W.B.D.
TRAVEL

Lancashire’s Quiet Comeback: Why Preston and St Helens Are the Next Frontier for the Discerning Traveler

By W.B.D. Editorial
Lancashire’s Quiet Comeback: Why Preston and St Helens Are the Next Frontier for the Discerning Traveler

Imagine a journey that fits inside a single room. The French writer Xavier de Maistre once argued that you could travel without leaving your chair. Julio Cortázar turned a staircase into an epic. Now, consider an entire county—Lancashire—offering enough texture, history, and quiet reinvention to fill a lifetime of discovery. For the ultra-wealthy, the real luxury is no longer a private island. It’s the thrill of the unspoiled. The place that hasn’t been Instagrammed to death. The town that is rising, quietly, on its own terms.

Preston and St Helens are those places. Two northern powerhouses, once the engines of the Industrial Revolution, now staging a subtle but serious comeback. Preston, made a city in 2002, has poured £45 million into a new leisure complex, a revamped museum, and a bridge over the River Ribble. St Helens, my childhood town—proudly Lancastrian but administered as Merseyside—feels like a drawing board: demolition and redesign happening in plain sight. This is not a glossy brochure. It’s a real, raw, and deeply compelling narrative of regeneration. For the collector of experiences, this is the ultimate acquisition: a place that is becoming, not one that has already arrived.

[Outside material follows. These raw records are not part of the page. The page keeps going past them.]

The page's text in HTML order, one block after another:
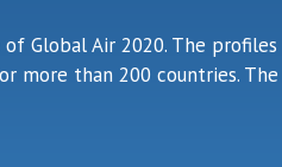
Global Air 2020. The profiles
more than 200 countries. The
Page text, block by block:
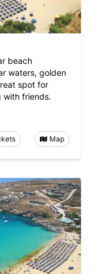
beach
waters, golden
spot for
with friends.
Map
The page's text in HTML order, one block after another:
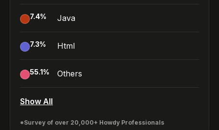
7.4% Java
7.3% Html
55.1% Others
Show All
*Survey of over 20,000+ Howdy Professionals
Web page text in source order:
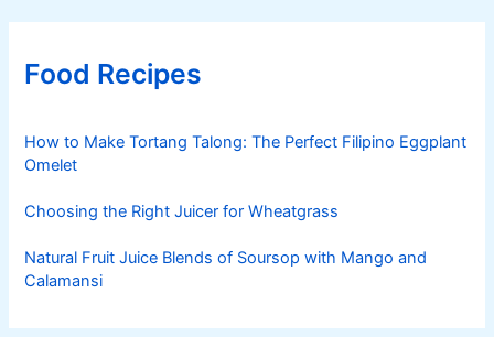
Food Recipes
How to Make Tortang Talong: The Perfect Filipino Eggplant
Omelet
Choosing the Right Juicer for Wheatgrass
Natural Fruit Juice Blends of Soursop with Mango and
Calamansi
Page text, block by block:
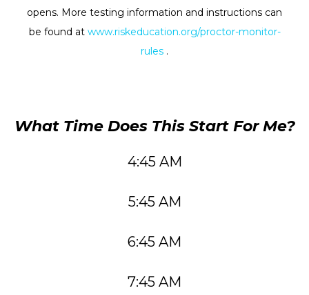
opens. More testing information and instructions can
be found at www.riskeducation.org/proctor-monitor-
rules .
What Time Does This Start For Me?
4:45 AM
5:45 AM
6:45 AM
7:45 AM
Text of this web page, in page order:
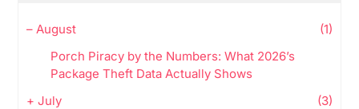
– August
(1)
Porch Piracy by the Numbers: What 2026’s
Package Theft Data Actually Shows
+ July
(3)
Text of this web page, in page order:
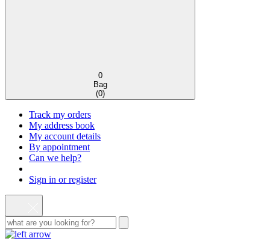
0
Bag
(0)
Track my orders
My address book
My account details
By appointment
Can we help?
Sign in or register
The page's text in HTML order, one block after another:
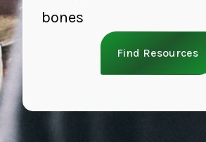
bones
Find Resources
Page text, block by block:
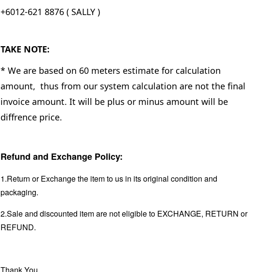
+6012-621 8876 ( SALLY )
TAKE NOTE:
* We are based on 60 meters estimate for calculation
amount, thus from our system calculation are not the final
invoice amount. It will be plus or minus amount will be
diffrence price.
Refund and Exchange Policy:
1.Return or Exchange the item to us in its original condition and
packaging.
2.Sale and discounted item are not eligible to EXCHANGE, RETURN or
REFUND.
Thank You.
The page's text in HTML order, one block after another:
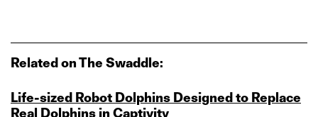
Related on The Swaddle:
Life‑sized Robot Dolphins Designed to Replace
Real Dolphins in Captivity
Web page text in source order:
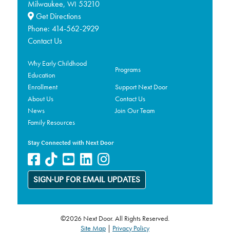
Milwaukee, WI 53210
Get Directions
Phone: 414-562-2929
Contact Us
Why Early Childhood
Education
Programs
Enrollment
Support Next Door
About Us
Contact Us
News
Join Our Team
Family Resources
Stay Connected with Next Door
SIGN-UP FOR EMAIL UPDATES
©2026 Next Door. All Rights Reserved.
Site Map| Privacy Policy
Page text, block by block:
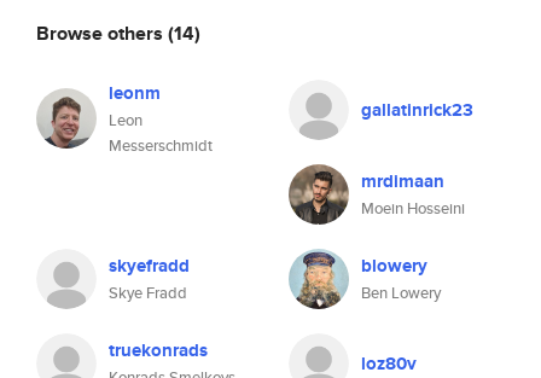
Browse others (14)
leonm
Leon
Messerschmidt
gallatinrick23
mrdimaan
Moein Hosseini
skyefradd
Skye Fradd
blowery
Ben Lowery
truekonrads loz80v

Craftsmanship here is not about a hand-stitched leather bag. It’s about the hypodermic spire of St Walburge’s church—the tallest parish church in the UK, designed by Joseph Hansom, the man who gave us the Hansom cab. It’s about the Harris museum and gallery, which reopened after a £19 million refurbishment. Inside, you’ll find art, local history, textiles, fashion, ceramics—and perhaps the most compelling argument for a rainy-day refuge in the North. The Harris is a regional treasure, housing the Cuerdale hoard, the largest Viking hoard ever found in England, unearthed beside the Ribble. (One might politely suggest the Ashmolean and British Museum consider returning it.) The craftsmanship is in the brutalist bus station and Guild Hall, built for an unrealized new town. It’s in the monument to the 1842 martyrs, gunned down during the General Strike. Every brick tells a story of ambition, loss, and resilience.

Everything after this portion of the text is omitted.